My First Experience Of A 4DX Film

July 27, 2022

Once, when my daughter was a small baby, I found myself on a 4D ride and I had absolutely no understanding of what that meant. It was the entrance attraction into Cadbury World in Birmingham and I was there with 3 very excited little boys who’d heard that this was indeed the land of milk and chocolate and that they would be given free chocolate bars every 5 minutes or so. The excitement was palpable and I was just busy herding all 4 into, what I thought was, an ordinary cinema.

When the seat started to shake violently and the baby started to scream I, of course, found out I was wrong.

The boys turned to me and said, very aggressively I might add, ‘BOOB HER,’ which in our family was code for, ‘Can you feed my sister so she stops screaming?’ which was a usual thing because she often voiced her opinion and ‘Boobing her’ did make her stop.

So there I was breastfeeding a fractious baby on the front row of, what turned out, a 4D cinema-type ride. It wasn’t fun and I have always expected to appear on some silly camera program with a ‘Look at what this strange mother decided to do on a 4D ride? Let’s all laugh at her!!’ caption.

Back to yesterday and you can imagine my ‘excitement’ at finding out that my eldest son did not want to go to the cinema with his dad, brothers and brothers’ friends after a long shift at work. This meant there was a spare ticket going to waste and that is how I found myself sat in a 4DX cinema wondering just what on earth I’d agreed to.
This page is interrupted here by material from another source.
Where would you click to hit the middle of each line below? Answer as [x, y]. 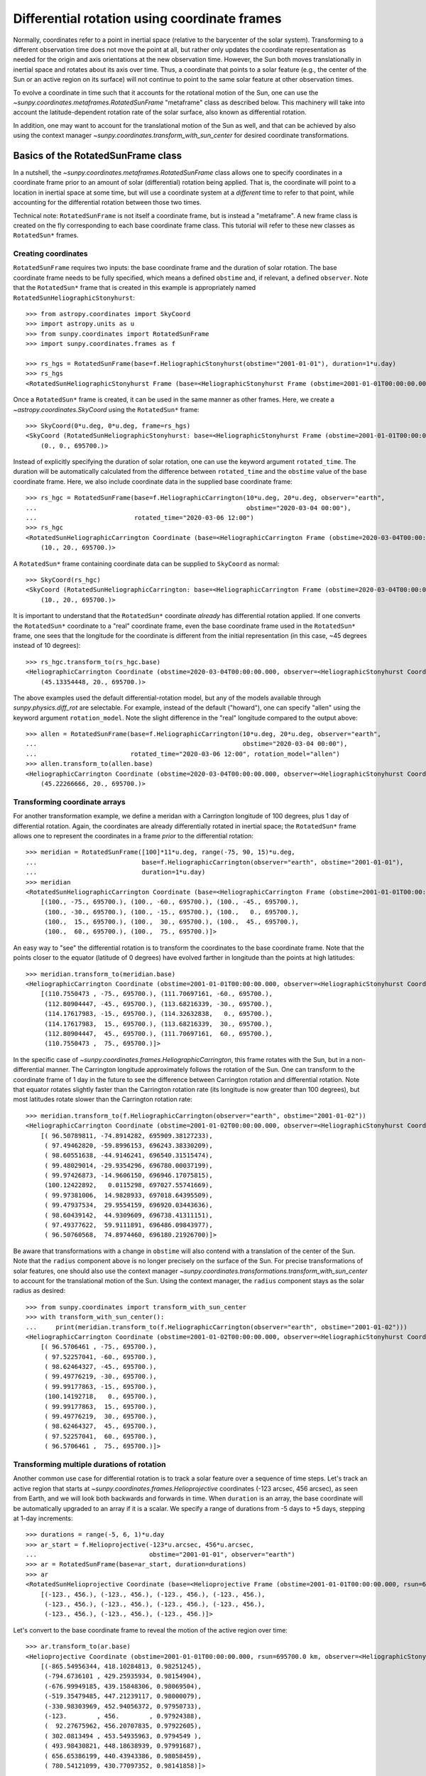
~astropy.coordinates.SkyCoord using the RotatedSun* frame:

Luckily my daughter was now 8, no longer breast fed and was at home.

The film we saw was Thor Love and Thunder which wasn’t a gentle film by any stretch of the imagination and the chair bouncing around at certain points reflected this. The 4D chairs move so much more than you think possible and at random times and it does random things. I understood the wind blowing when there was a windy desert scene and I get the water spray kind of but the chair moved so violently at some points that you just end up laughing, well, my friend and I did. Looking at what was happening to other people and the absurdity of all made us giggle uncontrollably at one point so much so we really weren’t watching the film. Not a great thing to happen when you’d like the audience to follow what’s happening.

I was punched in the back, lightening flashed with the lights on the side of the cinema but it was mainly about tipping you and shaking you in a chair. There was no way we could have drunk our drink during the film so I was kind of glad that I’d finished it all in the very long trailers and adverts at the beginning of the film.

I did find that one of the side effects of being shaken so much is that I really needed the toilet halfway through as did many other people. My friend warned me of this and I thought that I would be fine but I really wasn’t.

I have Irlen’s Syndrome (a colour/movement processing sight disorder) and this is meant that 3D films and anything 3D has either given me a migraine or it’s just so blurry even with the glasses. I had been prepared to leave if my eyes had started to hurt but this film and these glasses seemed so much better. The 3D was more gentle so I don’t know if that had anything to do with it, the characters weren’t leaping out at you more just having a more rounded feel to them. I did find movement still problematic but not the extent that I have done before. I found the backgrounds still quite blurry. I stayed for the whole film and didn’t develop a migraine let along a headache which is very unusual. I think the technology has moved on and the synching of the 2 ‘things that they do’ that usually hurt my eyes (that’s why I can’t stand flickering lights and will notice a flicker even when you don’t) has improved a great deal.

After the film had ended and we met back up with the dads and boys (there were 11 of us in total) we discussed what we’d all thought of the experience. I was surprised to hear that the boys (5 of them) really didn’t like the 4D cinema. They said: ‘It didn’t add anything to the film,’ and ‘It was just a annoying,’ along with, ‘I just wished I could turn it off,’ which really wasn’t what I thought they’d say. One of them even said that they’d love to go and see it again but in a normal cinema so it really had put them off.

For this was an experience but not one I think I’ll be doing again. Having said that I thought my first experience with my daughter, 8 years ago would have been my last so it just goes to show you never know what will happen in the future. For us it’s a one-off thing that we won’t be paying extra for again which isn’t what the filmmakers are hoping for I’m sure.